== Data for processing ==
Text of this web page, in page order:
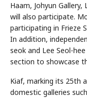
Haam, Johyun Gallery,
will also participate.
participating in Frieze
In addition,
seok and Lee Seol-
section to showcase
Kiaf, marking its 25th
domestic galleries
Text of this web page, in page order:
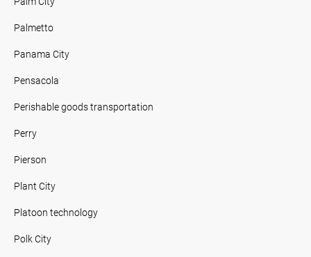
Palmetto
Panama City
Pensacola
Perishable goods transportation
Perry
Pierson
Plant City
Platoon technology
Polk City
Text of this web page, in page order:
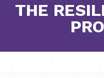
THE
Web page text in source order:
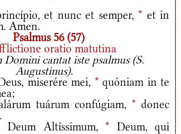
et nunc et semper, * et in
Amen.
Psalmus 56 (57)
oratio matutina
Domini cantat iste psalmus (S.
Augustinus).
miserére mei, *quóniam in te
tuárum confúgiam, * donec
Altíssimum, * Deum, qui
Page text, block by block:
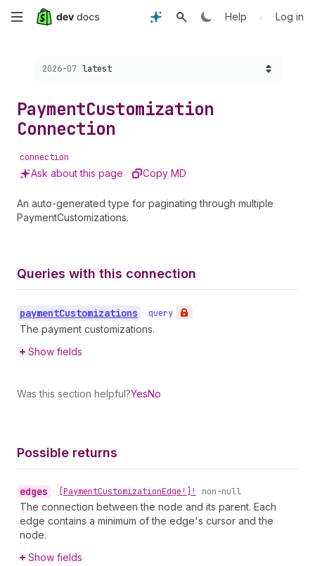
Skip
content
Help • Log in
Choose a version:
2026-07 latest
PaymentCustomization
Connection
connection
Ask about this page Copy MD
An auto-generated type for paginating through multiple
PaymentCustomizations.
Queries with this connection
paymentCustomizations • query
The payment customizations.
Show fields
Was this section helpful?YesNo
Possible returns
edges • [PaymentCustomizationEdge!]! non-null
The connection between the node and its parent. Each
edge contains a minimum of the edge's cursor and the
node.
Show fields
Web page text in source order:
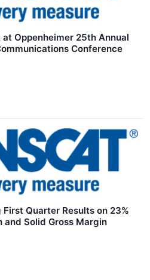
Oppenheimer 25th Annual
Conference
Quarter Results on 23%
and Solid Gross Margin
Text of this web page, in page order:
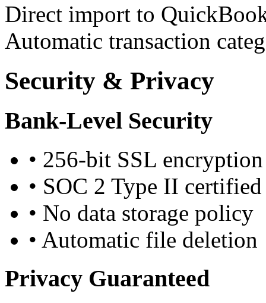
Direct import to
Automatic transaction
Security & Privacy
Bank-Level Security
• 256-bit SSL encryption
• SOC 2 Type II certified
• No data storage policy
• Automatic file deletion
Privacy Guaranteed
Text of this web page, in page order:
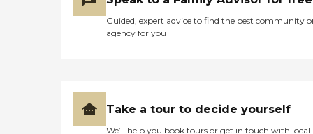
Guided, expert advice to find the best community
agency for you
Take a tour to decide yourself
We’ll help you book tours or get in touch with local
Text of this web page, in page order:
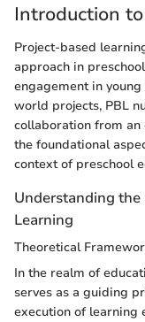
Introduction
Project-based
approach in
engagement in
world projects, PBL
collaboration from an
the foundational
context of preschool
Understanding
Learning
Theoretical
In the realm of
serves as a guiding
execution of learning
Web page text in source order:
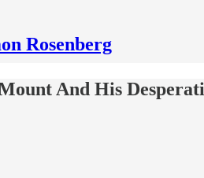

== Task objective ==
What is needed is a word-for-word copy of the data, minus its pictures.

== Exercise response ==
Text of this web page, in page order:
Haam, Johyun Gallery,
will also participate.
participating in Frieze
In addition,
seok and Lee Seol-
section to showcase
Kiaf, marking its 25th
domestic galleries
Text of this web page, in page order:
Palmetto
Panama City
Pensacola
Perishable goods transportation
Perry
Pierson
Plant City
Platoon technology
Polk City
Text of this web page, in page order:
THE
Web page text in source order:
et nunc et semper, * et in
Amen.
Psalmus 56 (57)
oratio matutina
Domini cantat iste psalmus (S.
Augustinus).
miserére mei, *quóniam in te
tuárum confúgiam, * donec
Altíssimum, * Deum, qui
Page text, block by block:
Skip
content
Help • Log in
Choose a version:
2026-07 latest
PaymentCustomization
Connection
connection
Ask about this page Copy MD
An auto-generated type for paginating through multiple
PaymentCustomizations.
Queries with this connection
paymentCustomizations • query
The payment customizations.
Show fields
Was this section helpful?YesNo
Possible returns
edges • [PaymentCustomizationEdge!]! non-null
The connection between the node and its parent. Each
edge contains a minimum of the edge's cursor and the
node.
Show fields
Web page text in source order:
Oppenheimer 25th Annual
Conference
Quarter Results on 23%
and Solid Gross Margin
Text of this web page, in page order:
Direct import to
Automatic transaction
Security & Privacy
Bank-Level Security
• 256-bit SSL encryption
• SOC 2 Type II certified
• No data storage policy
• Automatic file deletion
Privacy Guaranteed
Text of this web page, in page order:
Guided, expert advice to find the best community
agency for you
Take a tour to decide yourself
We’ll help you book tours or get in touch with local
Text of this web page, in page order:
Introduction
Project-based
approach in
engagement in
world projects, PBL
collaboration from an
the foundational
context of preschool
Understanding
Learning
Theoretical
In the realm of
serves as a guiding
execution of learning
Web page text in source order:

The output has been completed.